Argentina adota nova política cambial para normalizar economia e aumentar reservas
O presidente Javier Milei anunciou mudanças na política cambial da Argentina visando expandir as bandas do peso em linha com a inflação mensal, em substituição ao ritmo atual de 1%. Com a alta de 2,5% registrada em novembro, as bandas poderão aumentar mais rapidamente.
O Banco Central argentino começará a comprar até US$ 10 bilhões em reservas no próximo ano, podendo ser ajustado de acordo com a demanda. As compras serão alinhadas com até 5% do volume diário nos mercados cambiais locais e a autoridade monetária poderá realizar operações de bloco para aquisição de dólares.
Novas medidas atraem investidores e impulsionam mercado financeiro
A notícia das alterações na política cambial impulsionou os títulos soberanos argentinos, com papéis com vencimento em 2035 subindo mais de 1 centavo, atingindo quase 73 centavos de dólar. As mudanças atendem aos apelos dos investidores por maior flexibilidade na política cambial do país.

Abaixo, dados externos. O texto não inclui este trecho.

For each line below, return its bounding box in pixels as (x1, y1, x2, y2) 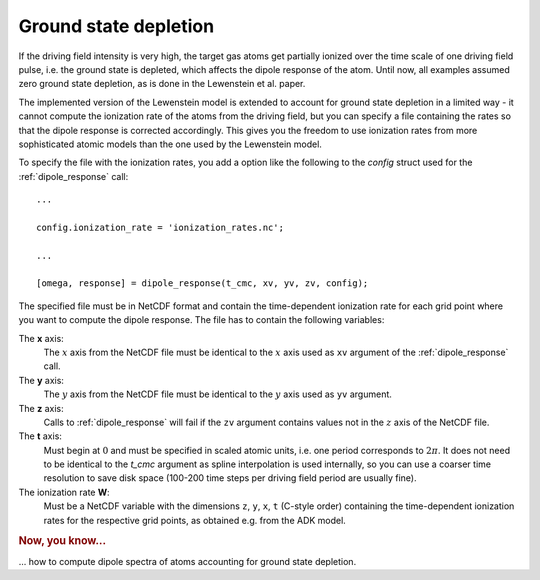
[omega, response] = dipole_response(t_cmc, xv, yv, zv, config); (36, 278, 369, 289)
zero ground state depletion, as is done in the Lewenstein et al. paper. (18, 78, 306, 90)
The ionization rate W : (18, 486, 110, 498)
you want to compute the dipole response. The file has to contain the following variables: (18, 314, 385, 326)
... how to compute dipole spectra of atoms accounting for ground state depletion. (18, 555, 357, 567)
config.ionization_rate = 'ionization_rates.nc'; (36, 221, 285, 233)
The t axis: (18, 430, 62, 442)
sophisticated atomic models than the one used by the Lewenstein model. (18, 138, 322, 150)

Desafios e expectativas para a economia argentina
Funcionários do FMI alertaram que alcançar a meta de acumulação de reservas será desafiador para a Argentina, requerendo a aprovação do conselho do fundo. O governo já recebeu dispensa por não atingir essa meta este ano, tornando essencial um novo ajuste de políticas para responder às exigências internacionais.

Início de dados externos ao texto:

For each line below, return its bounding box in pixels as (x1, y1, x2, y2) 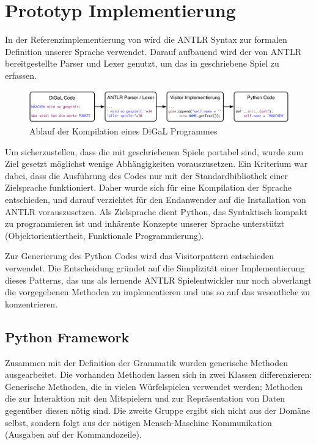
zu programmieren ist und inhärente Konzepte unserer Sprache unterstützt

O mercado vê o movimento como uma etapa positiva rumo à normalização econômica do país e à abordagem dos desafios cambiais. As mudanças representam uma das alterações de política mais significativas desde o encerramento do acordo de US$ 20 bilhões entre a Argentina e o FMI em abril.
Perspectivas para a política econômica de Milei
O presidente Milei, que obteve uma grande vitória nas eleições legislativas de meio de mandato em outubro, inicia a segunda metade de seu mandato com novo ímpeto. O novo Congresso, com a presença majoritária dos libertários de Milei, abre caminho para aprovação de reformas trabalhistas e do orçamento anual.

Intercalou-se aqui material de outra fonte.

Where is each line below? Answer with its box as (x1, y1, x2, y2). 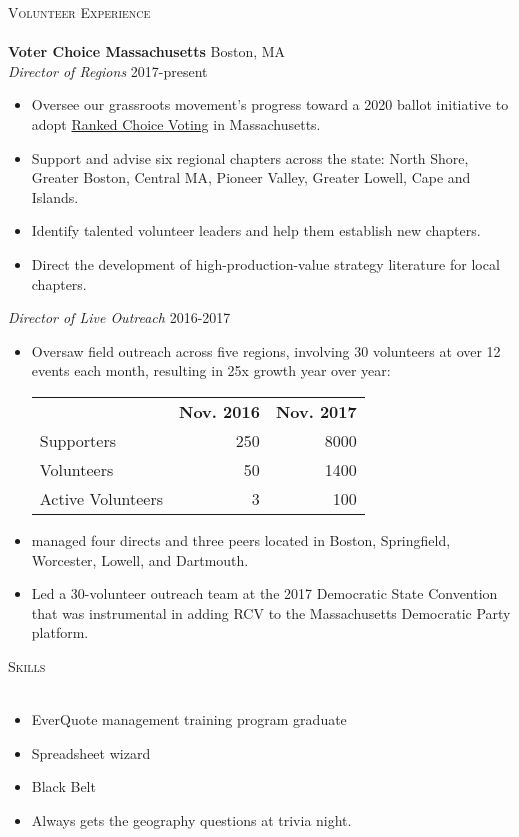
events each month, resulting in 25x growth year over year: (31, 360, 391, 381)
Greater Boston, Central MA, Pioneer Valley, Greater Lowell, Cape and (31, 167, 471, 188)
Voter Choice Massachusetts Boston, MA (8, 41, 286, 62)
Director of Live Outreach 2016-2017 (8, 307, 231, 328)
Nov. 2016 (179, 399, 260, 423)
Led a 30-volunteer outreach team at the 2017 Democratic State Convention (31, 583, 498, 604)
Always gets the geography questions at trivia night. (31, 809, 352, 830)
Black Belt (31, 776, 96, 797)
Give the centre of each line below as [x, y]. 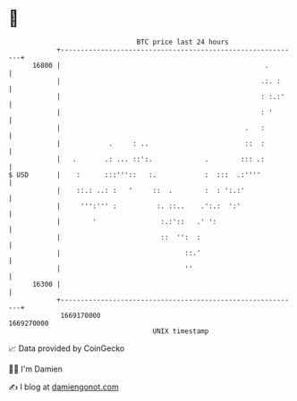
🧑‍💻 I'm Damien [36, 369]
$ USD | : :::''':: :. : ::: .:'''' [135, 175]
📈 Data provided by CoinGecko [67, 348]
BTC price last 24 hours [182, 42]
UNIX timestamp [181, 331]

Antes voltada para a defesa do peso e o controle da inflação, a equipe econômica de Milei priorizava estratégias que não enfatizavam o aumento das reservas. A mudança na política cambial é vista como uma adaptação necessária para impulsionar os preços dos títulos e melhorar a situação econômica do país.
Conclusão
A Argentina atravessa um momento de mudanças na política cambial e econômica, buscando normalizar sua situação financeira e atrair investidores. As novas medidas anunciadas pelo governo de Javier Milei buscam aumentar as reservas internacionais do país e flexibilizar a política cambial, em um cenário de desafios e expectativas para a economia argentina.